- _Task goal_
Please return each entry that follows exactly as written, and keep the pictures out.

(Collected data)

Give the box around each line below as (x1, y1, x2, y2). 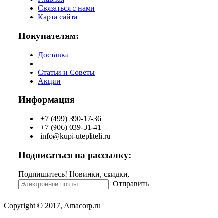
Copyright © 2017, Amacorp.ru (4, 201, 101, 210)
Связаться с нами (38, 4, 95, 13)
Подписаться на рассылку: (18, 149, 131, 160)
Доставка (38, 50, 69, 59)
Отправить (113, 179, 149, 188)
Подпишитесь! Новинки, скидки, (18, 169, 129, 178)
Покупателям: (18, 31, 79, 41)
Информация (18, 94, 74, 105)
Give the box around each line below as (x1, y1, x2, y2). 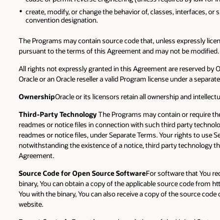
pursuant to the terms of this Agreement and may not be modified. (19, 46, 219, 55)
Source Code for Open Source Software (19, 169, 146, 178)
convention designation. (25, 15, 98, 24)
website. (19, 200, 43, 209)
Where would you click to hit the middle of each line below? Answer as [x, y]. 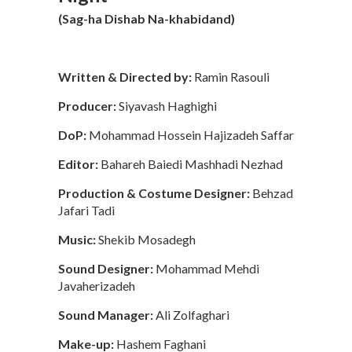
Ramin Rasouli [231, 77]
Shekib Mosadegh [146, 240]
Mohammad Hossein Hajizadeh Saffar [190, 135]
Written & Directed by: [125, 77]
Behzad [271, 193]
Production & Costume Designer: [154, 193]
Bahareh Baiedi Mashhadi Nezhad [191, 164]
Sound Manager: [106, 315]
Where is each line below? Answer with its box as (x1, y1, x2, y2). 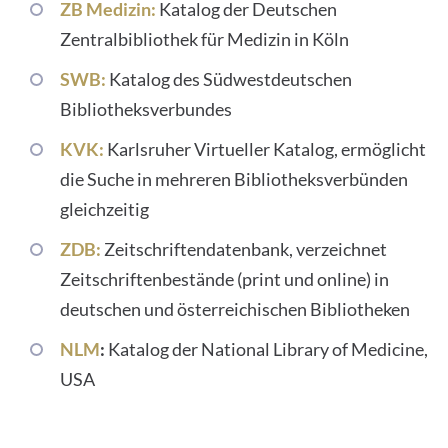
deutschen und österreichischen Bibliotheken (60, 298, 410, 320)
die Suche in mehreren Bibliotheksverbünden (60, 168, 408, 190)
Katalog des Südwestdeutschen (106, 68, 352, 90)
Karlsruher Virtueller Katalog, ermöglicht (104, 138, 426, 160)
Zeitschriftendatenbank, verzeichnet (104, 238, 387, 260)
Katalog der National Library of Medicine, (108, 338, 428, 360)
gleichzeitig (60, 198, 149, 220)
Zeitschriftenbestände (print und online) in (60, 268, 389, 290)
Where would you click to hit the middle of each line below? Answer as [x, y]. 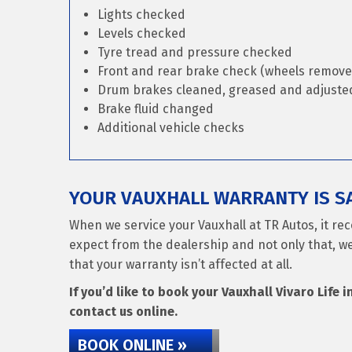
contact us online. [123, 312]
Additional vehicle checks [171, 128]
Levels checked [142, 33]
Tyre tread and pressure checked [195, 52]
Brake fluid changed [156, 109]
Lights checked [141, 15]
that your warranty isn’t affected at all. [181, 264]
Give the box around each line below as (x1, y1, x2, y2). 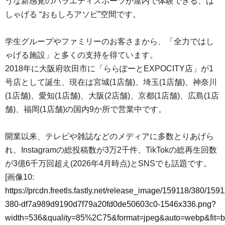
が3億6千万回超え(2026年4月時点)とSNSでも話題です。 (5, 159, 211, 168)
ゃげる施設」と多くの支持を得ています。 (5, 51, 158, 60)
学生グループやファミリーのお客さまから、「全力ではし (5, 37, 214, 46)
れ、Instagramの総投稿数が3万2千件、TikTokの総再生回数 (5, 146, 217, 155)
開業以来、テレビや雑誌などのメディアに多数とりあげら (5, 132, 214, 141)
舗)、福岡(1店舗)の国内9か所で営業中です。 (5, 105, 166, 114)
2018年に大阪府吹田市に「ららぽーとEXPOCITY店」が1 (5, 64, 213, 73)
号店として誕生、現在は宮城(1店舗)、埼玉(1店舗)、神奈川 (5, 78, 217, 87)
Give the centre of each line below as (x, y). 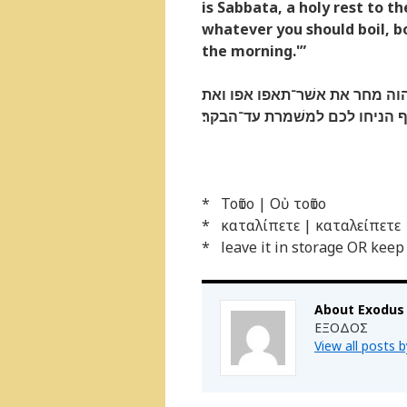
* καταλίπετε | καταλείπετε (301, 225)
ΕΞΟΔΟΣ (341, 328)
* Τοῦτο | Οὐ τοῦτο (264, 203)
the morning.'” (254, 51)
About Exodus (359, 309)

- _Solved problem_
Give the box around each line below as (x1, y1, x2, y2). 
Copyright © 2017, Amacorp.ru (4, 201, 101, 210)
Связаться с нами (38, 4, 95, 13)
Подписаться на рассылку: (18, 149, 131, 160)
Доставка (38, 50, 69, 59)
Отправить (113, 179, 149, 188)
Подпишитесь! Новинки, скидки, (18, 169, 129, 178)
Покупателям: (18, 31, 79, 41)
Информация (18, 94, 74, 105)
Give the box around each line below as (x1, y1, x2, y2). 
pursuant to the terms of this Agreement and may not be modified. (19, 46, 219, 55)
Source Code for Open Source Software (19, 169, 146, 178)
convention designation. (25, 15, 98, 24)
website. (19, 200, 43, 209)
Where would you click to hit the middle of each line below? Answer as [x, y]. 
Ramin Rasouli [231, 77]
Shekib Mosadegh [146, 240]
Mohammad Hossein Hajizadeh Saffar [190, 135]
Written & Directed by: [125, 77]
Behzad [271, 193]
Production & Costume Designer: [154, 193]
Bahareh Baiedi Mashhadi Nezhad [191, 164]
Sound Manager: [106, 315]
Where is each line below? Answer with its box as (x1, y1, x2, y2). 
deutschen und österreichischen Bibliotheken (60, 298, 410, 320)
die Suche in mehreren Bibliotheksverbünden (60, 168, 408, 190)
Katalog des Südwestdeutschen (106, 68, 352, 90)
Karlsruher Virtueller Katalog, ermöglicht (104, 138, 426, 160)
Zeitschriftendatenbank, verzeichnet (104, 238, 387, 260)
Katalog der National Library of Medicine, (108, 338, 428, 360)
gleichzeitig (60, 198, 149, 220)
Zeitschriftenbestände (print und online) in (60, 268, 389, 290)
Where would you click to hit the middle of each line below? Answer as [x, y]. 
contact us online. [123, 312]
Additional vehicle checks [171, 128]
Levels checked [142, 33]
Tyre tread and pressure checked [195, 52]
Brake fluid changed [156, 109]
Lights checked [141, 15]
that your warranty isn’t affected at all. [181, 264]
Give the box around each line below as (x1, y1, x2, y2). 
が3億6千万回超え(2026年4月時点)とSNSでも話題です。 (5, 159, 211, 168)
ゃげる施設」と多くの支持を得ています。 (5, 51, 158, 60)
学生グループやファミリーのお客さまから、「全力ではし (5, 37, 214, 46)
れ、Instagramの総投稿数が3万2千件、TikTokの総再生回数 (5, 146, 217, 155)
開業以来、テレビや雑誌などのメディアに多数とりあげら (5, 132, 214, 141)
舗)、福岡(1店舗)の国内9か所で営業中です。 (5, 105, 166, 114)
2018年に大阪府吹田市に「ららぽーとEXPOCITY店」が1 (5, 64, 213, 73)
号店として誕生、現在は宮城(1店舗)、埼玉(1店舗)、神奈川 (5, 78, 217, 87)
Give the centre of each line below as (x, y). 
* καταλίπετε | καταλείπετε (301, 225)
ΕΞΟΔΟΣ (341, 328)
* Τοῦτο | Οὐ τοῦτο (264, 203)
the morning.'” (254, 51)
About Exodus (359, 309)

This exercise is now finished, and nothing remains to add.